Like any addict, I do my best to exert control. I keep my working machines to an even dozen. In case of the Zombie Apocalypse, when computers will be rendered obsolete, I will be prepared to start a newsroom once again. But in the present, when it comes to repairs, I’m on my own.
This was not always the case. When one of my typewriters fell off a shelf one day and the carriage return seemed broken, I knew I needed help. I found it about an hour from my house, at the New Haven shop of a man named Manson Whitlock.
Mr. Whitlock was then a youngster of 90 who started his career in 1930 working in the typewriter department of his father’s bookstore. I lugged the typewriter up a steep stairway and entered his workshop, which was as neat as an Army barracks before inspection. Mr. Whitlock wore eyeshades on his head, had on a clean white shirt, vest and a tie. I told him my woes and he immediately reached over and lifted one end of the carriage, pointing to something bent that I hadn’t noticed. He said he would fix it, but warned that he was slow. When he called two months later, he said, “Your invoice will be higher than expected. I hope you don’t object.” As I added hundreds of dollars in my head, he said, “The bill is $26.”
Amazing.
Mr. Whitlock died 10 years ago and since his passing I have joined every typewriter maintenance group on Facebook, if only to learn the best way to remove the layers of nicotine that many of the machines come with, a throwback to an era when a cigarette dangled from the lip of every typist.
My typewriters have come in handy in more ways than one.
When I type on one of these machines, my writing is often more thoughtful. The act of using a typewriter slows down the process. Robert Caro, the great author of “The Power Broker,” and the multi-volume biography of Lyndon Baines Johnson, still writes his superb books on an electric typewriter (using carbon paper to make a duplicate!), and I say, good for him.
I’ve completed a memoir of growing up in Buffalo, New York, based on diaries I kept as a teenager. (My agent on this very day sent it to 12 publishers. Stay tuned.). Whenever I got stuck during the two-year-long process of writing and rewriting, I would turn away from the computer, pick a typewriter and start typing.
When finished I would unroll the paper, stick it in a drawer and walk away for a few days.
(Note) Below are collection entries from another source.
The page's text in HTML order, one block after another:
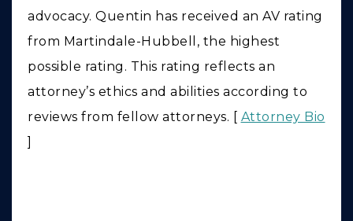
advocacy. Quentin has received an AV rating
from Martindale-Hubbell, the highest
possible rating. This rating reflects an
attorney’s ethics and abilities according to
reviews from fellow attorneys. [ Attorney Bio
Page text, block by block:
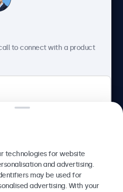
to connect with a product
Send
technologies for website
and advertising.
may be used for
advertising. With your
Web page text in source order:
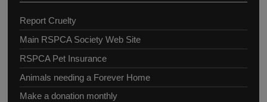
Report Cruelty
Main RSPCA Society Web Site
RSPCA Pet Insurance
Animals needing a Forever Home
Make a donation monthly
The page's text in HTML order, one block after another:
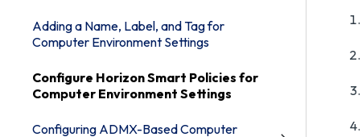
Adding a Name, Label, and Tag for
Computer Environment Settings
Configure Horizon Smart Policies for
Computer Environment Settings
Configuring ADMX-Based Computer
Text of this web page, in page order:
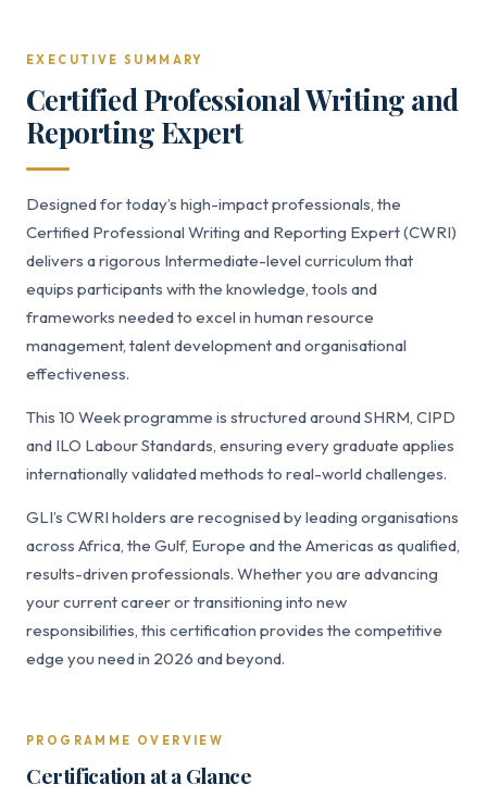
EXECUTIVE SUMMARY
Certified Professional Writing and
Reporting Expert
Designed for today’s high-impact professionals, the
Certified Professional Writing and Reporting Expert (CWRI)
delivers a rigorous Intermediate-level curriculum that
equips participants with the knowledge, tools and
frameworks needed to excel in human resource
management, talent development and organisational
effectiveness.
This 10 Week programme is structured around SHRM, CIPD
and ILO Labour Standards, ensuring every graduate applies
internationally validated methods to real-world challenges.
GLI’s CWRI holders are recognised by leading organisations
across Africa, the Gulf, Europe and the Americas as qualified,
results-driven professionals. Whether you are advancing
your current career or transitioning into new
responsibilities, this certification provides the competitive
edge you need in 2026 and beyond.
PROGRAMME OVERVIEW
Certification at a Glance

It would always break through my writer’s block and enable me to write again on a computer, using just a fraction of the words I had typed out on one of my trusty antiques.
We lose something when these beautiful machines are discarded and unused.
And many kids are fascinated by them.
My granddaughter Ellie picks a different typewriter to bang on every time she visits. Happily, she prefers a pretty red Olympia Splendid 33, manufactured in the 1950s and far from fragile. When she starts typing, I can’t stop smiling.
She doesn’t know yet that typewriters are throwbacks to a different era. She doesn’t see them as hopelessly uncool. Ellie only knows that they make very satisfying noise and can make dozens of letters on paper that she can then take out and show her mother.
It has occurred to me more than once that I may be creating another addict. With the shamelessness of age, I don’t give a damn. Pass the cookie dough ice cream!
Twenty-odd years ago, my husband showed our young niece how a typewriter works and she was amazed that the words on paper instantly came right out of the machine - no printing machine required. "Wow!" she said. "Is this the latest thing?"
I've always wanted to own a typewriter — I don't know if its my age (generation?) and the need to throwback to the "early days" but there is something so fascinating about the physical click-clack tap-tap-tap sound as the keys hit the page. I've not yet purchased one, I would love to write small notes using one. I hope your memoir gets published, I would love to read it. I see the appeal of the red Olympia Splendid 33 - it looks like a very sturdy piece of work.